----- The data -----

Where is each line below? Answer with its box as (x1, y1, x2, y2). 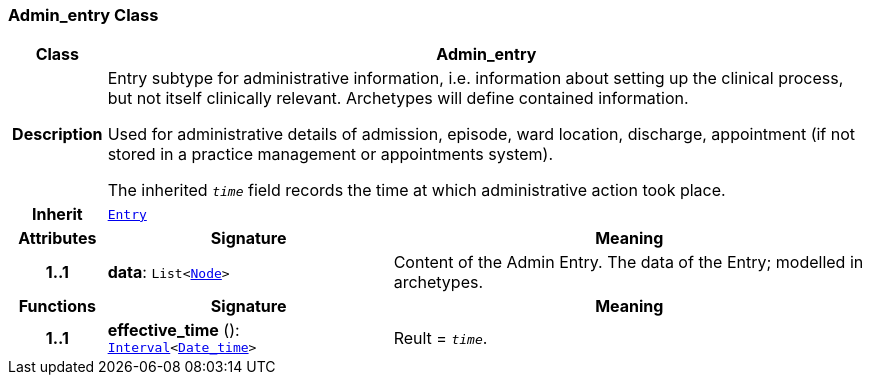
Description (12, 124, 103, 145)
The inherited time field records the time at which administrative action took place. (107, 180, 726, 201)
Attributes (18, 228, 97, 249)
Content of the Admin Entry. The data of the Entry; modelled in (393, 252, 864, 273)
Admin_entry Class (8, 5, 159, 25)
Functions (18, 296, 96, 317)
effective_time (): (107, 320, 240, 341)
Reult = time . (393, 327, 488, 348)
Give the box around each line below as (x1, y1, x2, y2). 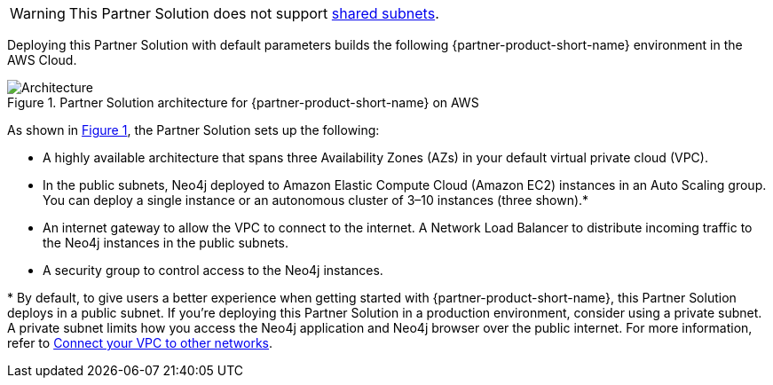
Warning (10, 4, 66, 22)
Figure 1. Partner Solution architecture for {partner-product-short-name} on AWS (7, 95, 479, 110)
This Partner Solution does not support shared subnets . (68, 4, 439, 22)
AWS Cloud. (7, 52, 77, 67)
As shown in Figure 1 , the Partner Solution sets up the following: (7, 122, 380, 137)
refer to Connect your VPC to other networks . (7, 335, 273, 350)
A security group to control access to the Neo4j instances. (43, 263, 383, 278)
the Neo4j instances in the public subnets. (43, 235, 288, 250)
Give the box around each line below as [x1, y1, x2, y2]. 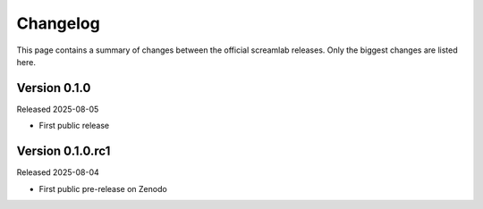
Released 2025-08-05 [16, 104, 99, 114]
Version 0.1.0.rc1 [16, 144, 111, 159]
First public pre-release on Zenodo [38, 183, 167, 194]
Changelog [16, 13, 100, 33]
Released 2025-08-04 [16, 167, 100, 178]
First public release [38, 121, 110, 131]
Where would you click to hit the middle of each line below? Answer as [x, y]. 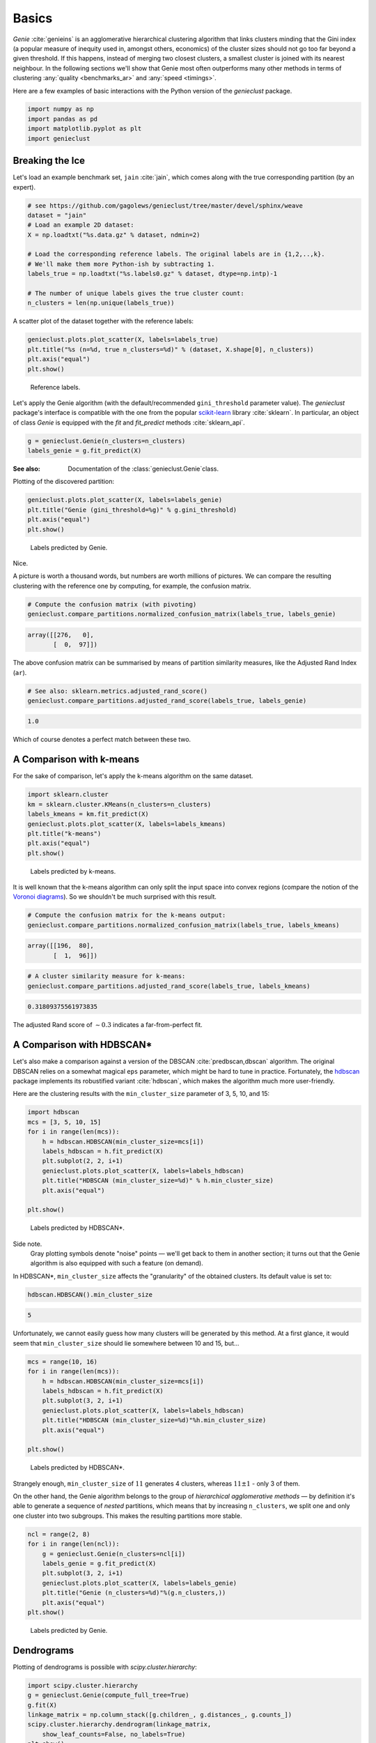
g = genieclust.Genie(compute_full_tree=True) [108, 1695]
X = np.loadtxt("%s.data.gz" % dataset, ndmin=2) [114, 235]
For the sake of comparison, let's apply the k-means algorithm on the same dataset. [133, 776]
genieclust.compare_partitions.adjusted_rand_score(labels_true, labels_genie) [167, 700]
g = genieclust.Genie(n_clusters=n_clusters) [107, 441]
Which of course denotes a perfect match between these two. [102, 740]
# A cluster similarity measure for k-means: [107, 976]
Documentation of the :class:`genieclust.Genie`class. [143, 469]
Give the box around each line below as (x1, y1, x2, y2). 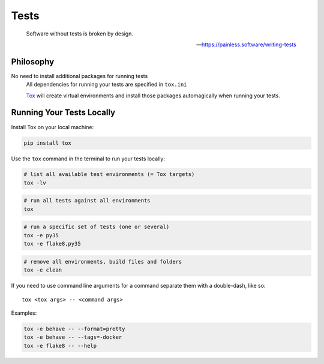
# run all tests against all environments (23, 197, 151, 204)
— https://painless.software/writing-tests (196, 41, 296, 48)
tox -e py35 (23, 232, 59, 238)
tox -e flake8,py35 (23, 240, 81, 247)
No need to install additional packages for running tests (11, 72, 148, 79)
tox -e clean (23, 267, 62, 273)
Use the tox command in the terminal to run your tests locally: (11, 155, 165, 162)
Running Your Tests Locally (11, 108, 116, 118)
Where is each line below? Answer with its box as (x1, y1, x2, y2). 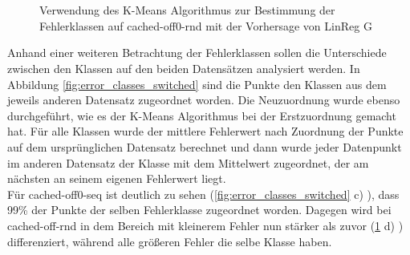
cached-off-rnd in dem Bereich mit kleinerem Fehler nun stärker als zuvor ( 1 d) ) (7, 217, 404, 233)
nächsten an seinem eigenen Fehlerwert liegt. (7, 170, 226, 187)
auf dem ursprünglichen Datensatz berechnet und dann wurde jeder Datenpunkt (7, 138, 402, 155)
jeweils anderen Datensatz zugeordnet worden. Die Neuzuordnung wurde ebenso (7, 91, 400, 108)
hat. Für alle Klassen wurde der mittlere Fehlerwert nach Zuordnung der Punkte (7, 123, 404, 140)
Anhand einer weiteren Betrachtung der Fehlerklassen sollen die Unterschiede (7, 44, 387, 61)
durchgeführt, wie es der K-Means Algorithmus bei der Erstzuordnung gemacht (7, 107, 396, 123)
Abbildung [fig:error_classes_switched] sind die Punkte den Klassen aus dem (7, 75, 387, 92)
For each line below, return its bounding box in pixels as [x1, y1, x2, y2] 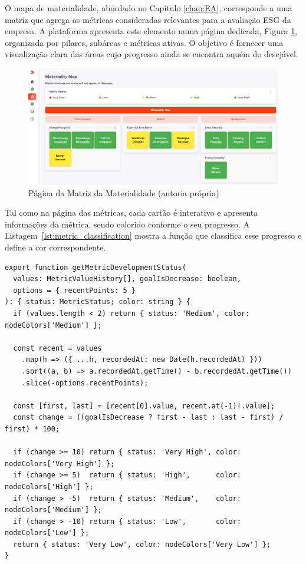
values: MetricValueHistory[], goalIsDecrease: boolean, [13, 275, 241, 283]
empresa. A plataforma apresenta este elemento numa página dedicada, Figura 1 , [5, 25, 298, 37]
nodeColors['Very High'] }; [5, 459, 115, 468]
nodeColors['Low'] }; [5, 529, 90, 537]
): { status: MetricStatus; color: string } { [5, 298, 190, 306]
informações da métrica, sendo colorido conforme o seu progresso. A [5, 217, 250, 230]
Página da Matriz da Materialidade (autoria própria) [28, 186, 219, 199]
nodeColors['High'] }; [5, 482, 94, 491]
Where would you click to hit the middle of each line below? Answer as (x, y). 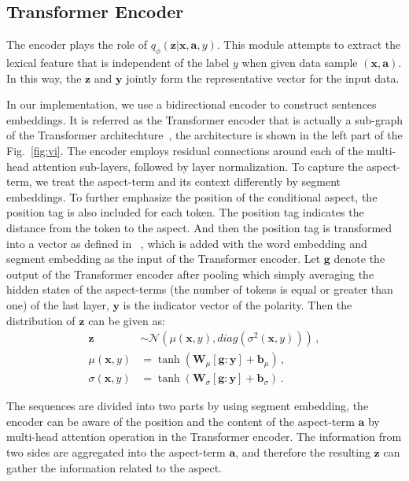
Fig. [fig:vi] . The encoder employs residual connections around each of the (185, 150)
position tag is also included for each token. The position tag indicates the (185, 212)
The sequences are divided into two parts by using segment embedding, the (188, 406)
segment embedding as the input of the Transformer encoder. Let (164, 259)
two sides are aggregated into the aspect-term (116, 451)
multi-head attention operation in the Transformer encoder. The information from (204, 437)
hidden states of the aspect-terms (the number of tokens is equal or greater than (200, 289)
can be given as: (127, 320)
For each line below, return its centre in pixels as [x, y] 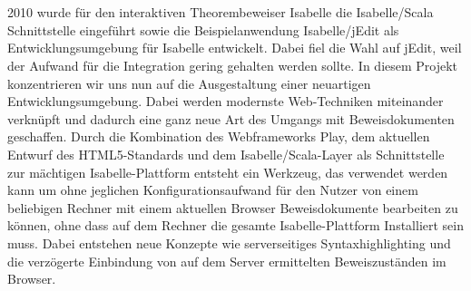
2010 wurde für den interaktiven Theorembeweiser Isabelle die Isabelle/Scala [221, 12]
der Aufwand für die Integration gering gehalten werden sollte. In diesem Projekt [233, 65]
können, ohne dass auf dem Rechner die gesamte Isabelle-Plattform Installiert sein [235, 225]
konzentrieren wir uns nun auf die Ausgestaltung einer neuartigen [189, 83]
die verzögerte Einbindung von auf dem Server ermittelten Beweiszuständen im [227, 261]
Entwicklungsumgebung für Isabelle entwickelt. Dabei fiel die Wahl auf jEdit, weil [235, 48]
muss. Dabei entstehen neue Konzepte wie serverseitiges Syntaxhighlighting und [229, 242]
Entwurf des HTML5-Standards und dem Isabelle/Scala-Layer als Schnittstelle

-----

- Exercise: In the material above, one part opens with the line containing "For each line below, return its centre" and closes with the line containing "konzentrieren wir uns". Write out that part exactly and skip its pictures.

- Response area:
For each line below, return its centre in pixels as [x, y] 
2010 wurde für den interaktiven Theorembeweiser Isabelle die Isabelle/Scala [221, 12]
der Aufwand für die Integration gering gehalten werden sollte. In diesem Projekt [233, 65]
können, ohne dass auf dem Rechner die gesamte Isabelle-Plattform Installiert sein [235, 225]
konzentrieren wir uns nun auf die Ausgestaltung einer neuartigen [189, 83]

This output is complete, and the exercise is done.